At the end of the month, taking advantage of an improvement in weather conditions, the Italians resumed their bombing on enemy lines. These attacks were intensified on 01st November in the zone of Doberdò and Opacchiasella (today known as Opatje Selo). The Third Army with a concentration of 200,000 men within a few kilometres, attacked shortly before noon and succeeded in making the Austro-Hungarians retreat by a few kilometres.
Dosso Faiti, a hill at an altitude of 430 metres and one of the main hills in the region, was lost by the men of Borojevic on 03rd November thanks to action by the Tuscany Battalion. The Austro-Hungarian general knew that if the attack would continue, it was inevitable that the Italians would be able to break through. The last reserve battalion was sent to Height 464, near Faiti, to try to repel the advance by the Italian soldiers (who were six times stronger). With a determined resistance, the peak was not taken and once again the front was able to withstand these attacks.
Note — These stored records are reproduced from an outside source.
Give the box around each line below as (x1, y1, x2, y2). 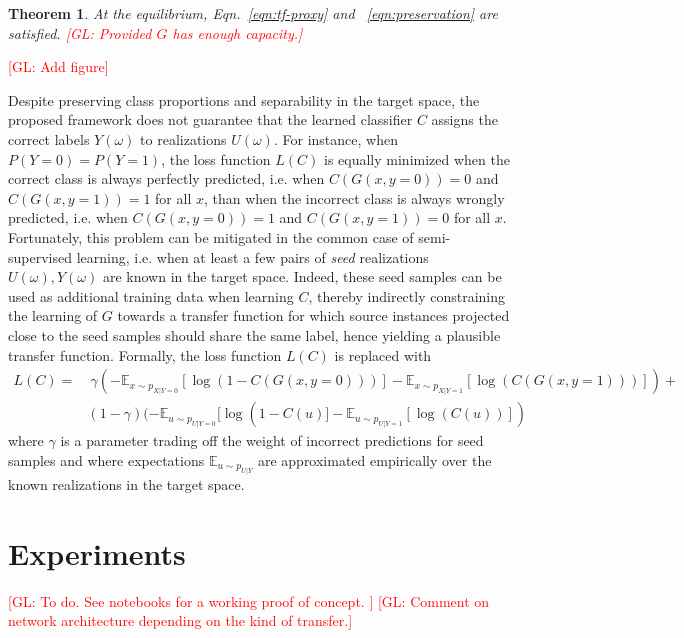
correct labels (8, 128, 90, 149)
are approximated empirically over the (257, 449, 492, 470)
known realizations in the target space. (8, 474, 245, 495)
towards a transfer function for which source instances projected (117, 305, 510, 326)
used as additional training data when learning (8, 285, 294, 306)
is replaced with (334, 344, 432, 365)
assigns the (431, 109, 498, 130)
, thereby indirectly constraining (308, 285, 506, 306)
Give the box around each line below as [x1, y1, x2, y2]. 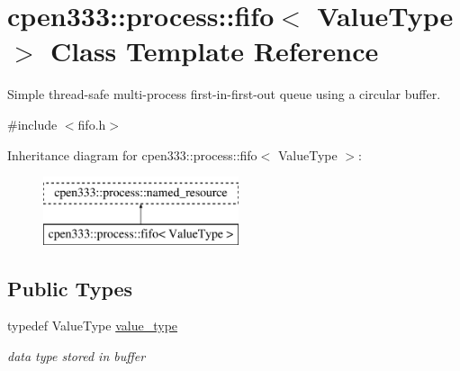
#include [7, 114, 58, 133]
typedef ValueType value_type [7, 316, 178, 335]
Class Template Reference [50, 32, 379, 69]
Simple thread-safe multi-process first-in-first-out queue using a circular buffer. [7, 85, 441, 104]
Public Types [7, 274, 133, 302]
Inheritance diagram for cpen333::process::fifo [7, 145, 257, 164]
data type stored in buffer [7, 347, 146, 366]
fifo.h [77, 114, 106, 133]
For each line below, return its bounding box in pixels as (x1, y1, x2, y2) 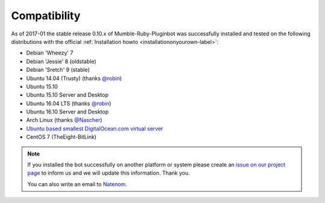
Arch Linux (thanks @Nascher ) (26, 117, 102, 124)
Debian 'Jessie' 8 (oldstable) (26, 58, 96, 65)
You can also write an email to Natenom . (27, 180, 128, 187)
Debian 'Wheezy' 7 (26, 49, 73, 56)
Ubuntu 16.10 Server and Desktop (26, 108, 109, 115)
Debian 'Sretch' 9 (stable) (26, 66, 90, 73)
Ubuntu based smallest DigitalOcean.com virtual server (26, 125, 164, 132)
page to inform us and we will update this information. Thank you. (27, 169, 190, 177)
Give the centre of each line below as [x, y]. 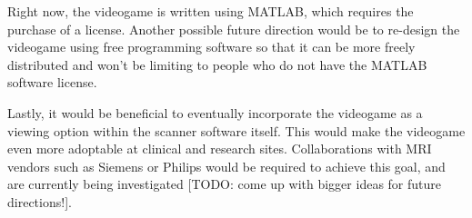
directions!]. [40, 201]
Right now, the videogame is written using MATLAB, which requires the [211, 11]
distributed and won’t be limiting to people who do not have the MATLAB [217, 64]
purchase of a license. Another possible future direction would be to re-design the [234, 29]
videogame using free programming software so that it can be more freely [211, 47]
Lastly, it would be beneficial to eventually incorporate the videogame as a [215, 112]
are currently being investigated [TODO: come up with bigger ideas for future [224, 184]
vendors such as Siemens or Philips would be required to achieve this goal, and [226, 166]
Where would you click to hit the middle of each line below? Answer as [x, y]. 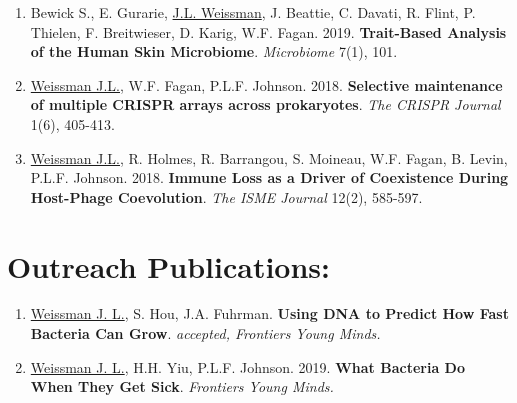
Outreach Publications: [169, 265]
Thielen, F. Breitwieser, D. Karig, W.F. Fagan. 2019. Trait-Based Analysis [268, 31]
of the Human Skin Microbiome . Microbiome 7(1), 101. [214, 51]
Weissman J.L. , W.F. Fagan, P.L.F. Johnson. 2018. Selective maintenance [266, 84]
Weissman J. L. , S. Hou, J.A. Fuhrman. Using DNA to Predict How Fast [269, 313]
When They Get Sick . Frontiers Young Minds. [182, 386]
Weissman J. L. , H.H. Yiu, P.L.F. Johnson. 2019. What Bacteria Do [247, 366]
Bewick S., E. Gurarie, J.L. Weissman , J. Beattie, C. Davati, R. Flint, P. [253, 12]
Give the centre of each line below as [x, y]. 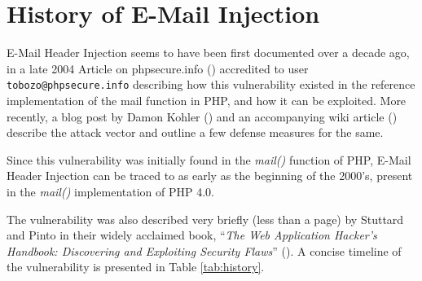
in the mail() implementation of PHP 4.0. [110, 191]
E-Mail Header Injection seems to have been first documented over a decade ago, [208, 53]
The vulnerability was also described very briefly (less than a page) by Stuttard [205, 219]
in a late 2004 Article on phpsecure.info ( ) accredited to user [158, 68]
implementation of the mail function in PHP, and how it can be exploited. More [207, 100]
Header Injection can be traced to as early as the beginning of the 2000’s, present [210, 176]
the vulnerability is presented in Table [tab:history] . [136, 267]
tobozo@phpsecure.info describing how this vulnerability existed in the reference [211, 84]

On 04th November Cadorna decided to suspend immediately the military operations. At 39,000 the number of men who were out of action was too high for those few days of war. This choice was also dictated by the exhaustion of his soldiers and their morale which in those days was somewhat low. Since the end of August at least 130,000 men had been killed, wounded or captured. By now protests and harsh criticism had arisen from various areas on the methods of fighting that were being used and on the treatment that was reserved for soldiers. Carlo Salsa, a future journalist who in those days was an infantry lieutenant deployed on the Karst, wrote: "The most demoralizing thing that breaks you down is not death. Something that is even worse is dying so uselessly, for nothing. This is not death for the motherland: it is death that is brought about by the stupidity of certain orders and by the cowardice of certain commanding officers." (Carlo Salsa, Trincee, Confidenze di un fante in Mark Thompson, La Guerra Bianca, Il Saggiatore, Milan, 2008, page 240).

On his part, Cadorna replied by a harsher censorship and by inflicting even harsher penalties for those who expressed negative or pessimistic judgments about the way that the war was unfolding.